C’est ici que nous trouvons le cœur de notre réflexion « Qu’est-ce qu’une vie réussie ? » Pour avancer dans la réflexion, j’aimerais vous poser deux questions… Prenez le temps d’y réfléchir à tête reposée, je crois que cela en vaut la peine…

  1. Selon vous – et c’est une question très personnelle ­- à quel moment et à quelles conditions pensez-vous que vous aurez réussi votre vie ?
  2. Selon vous, dans cette réussite, quelle part appartient à Dieu et quelle part dépend de votre travail et de vos efforts ?

Tout le débat est là : quelle est ma part de travail à faire pour réussir ma vie ? La parabole des talents affirme qu’il y a en fait 2 possibilités, 2 attitudes différentes et qu’il faut choisir entre les deux…

Il y a les deux premiers serviteurs qui partent de ce que Dieu leur a donné au départ et qui assument leur part de responsabilité en donnant leur part de travail.

Et puis, il y a celui qui pense que le maître est dur et injuste… C’est étonnant ce que pense ce serviteur mais il dit ce qu’il a sur le cœur, il vide son sac. Si quelqu’un règle ses comptes, ce n’est pas le maître mais bien ce serviteur-là. Il accuse le maître de moissonner là où il n’a pas semé, de ramasser là où il n’a pas répandu. Bref, il accuse le maître de vouloir lui voler le fruit de son travail. En fait, dit-il, je n’ai aucune envie de travailler pour toi. Pour réussir ma vie, je veux travailler pour moi. Je suis un homme libre, je veux récolter le fruit de mon travail et je n’ai pas l’intention de travailler pour quelqu’un d’autre. Reprends ton bien. Et il lui rend le talent qu’il avait reçu.
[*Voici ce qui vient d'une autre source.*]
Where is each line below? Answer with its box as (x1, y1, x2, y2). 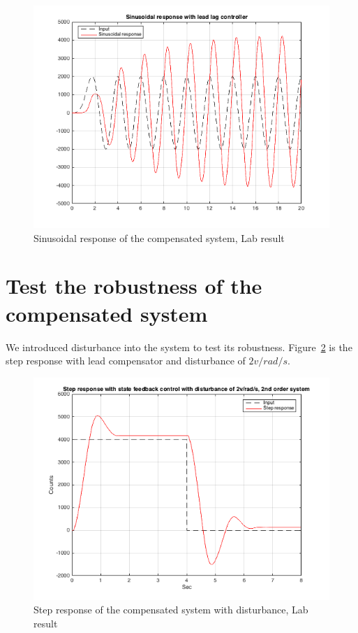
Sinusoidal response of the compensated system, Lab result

Et quelle est la réponse du maître ? Il le prend au mot : Chiche ! Tu veux travailler pour toi ? Tu veux construire ta vie tout seul sans utiliser ce que je t’ai donné à mon départ ? D’accord. Tu es libre, tu fais tes choix : ce que tu as au départ, on te le reprend, on te l’enlève comme cela tu pourras dire à tout le monde que tu ne dois rien à personne, que tu t’es fait tout seul, que tu es un self-made man et que tu ne comptes que sur toi pour réussir ta vie. Vas-y, fais ta vie tout seul, bats-toi et tu verras de près les ténèbres du dehors, là sont les pleurs et les grincements de dents du monde réel, de la jungle du business et de la compétition.
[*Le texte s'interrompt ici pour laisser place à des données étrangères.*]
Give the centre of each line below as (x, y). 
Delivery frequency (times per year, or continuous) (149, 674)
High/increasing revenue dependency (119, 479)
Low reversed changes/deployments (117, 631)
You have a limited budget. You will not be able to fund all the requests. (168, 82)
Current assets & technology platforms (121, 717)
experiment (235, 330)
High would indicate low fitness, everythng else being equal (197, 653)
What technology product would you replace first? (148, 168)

Mais, dit le maître, tu peux aussi décider d’utiliser le capital de départ que j’ai placé entre tes mains ! De quoi je parle ? Mais tout simplement de ce que je t’ai donné : la vie, la grâce, la liberté des enfants de Dieu, la certitude de la résurrection, la foi, l’espérance, l’amour. Tout cela c’est ton capital de départ. Tu peux construire ta vie tout seul si tu le décides. Mais tu peux aussi construire ta vie à partir de ça et conjuguer tes efforts avec ce cadeau de départ que je t’ai fait, mettre tes pas dans ma volonté et bosser aussi fort que tu peux !

Je ne vais pas bosser à ta place, dit le Seigneur : je suis parti. Ce que je donne n’est pas une récompense offerte à ceux qui ont le plus mérité en mon absence, ceux qui auront fait le plus d’efforts, ceux qui auront bien obéi. Ce que je donne, dit Dieu, ce n’est pas un salaire donné pour un travail fourni ! Non, ce que je donne, je le donne au départ. Tu l’as déjà en toi, à ta disposition. Et je ne suis pas là pour te surveiller ou vérifier ce que tu fais ! A toi de faire tes choix. Tu peux t’en servir et tu peux le cacher dans un trou. Tu es libre. Et responsable ! Assume tes choix ! Ce que je te donne est un capital de départ qui t’appartient. Je n’en reprendrai rien. Remarquez que le maître n’a rien repris à celui qui a 10 talents, il lui a même rajouté à la fin la part que l’autre avait refusé d’utiliser ! Mieux même, tu vas réussir ta vie en doublant ce que je t’ai donné. Ce n’est pas Dieu qui va le doubler, c’est toi, ton travail, ton effort, ton engagement. Et voilà la liste des bénéfices que tu peux retirer de cette manière de construire ta vie : non seulement tu auras le double mais tu auras en plus la satisfaction d’avoir réussi ta vie, tu auras le fruit de la reconnaissance (Tu es un bon serviteur digne de confiance !), on te fera confiance (je te confierai de grandes responsabilités). On dira de toi que tu es « digne de confiance », quelqu’un de fiable parce que ton travail aura porté son propre fruit et que tu as tenu tes engagements, tu n’as pas fui tes responsabilités… Alors tu entreras dans la joie de ton maître et tu jouiras du bonheur de celui qui a réussi sa vie.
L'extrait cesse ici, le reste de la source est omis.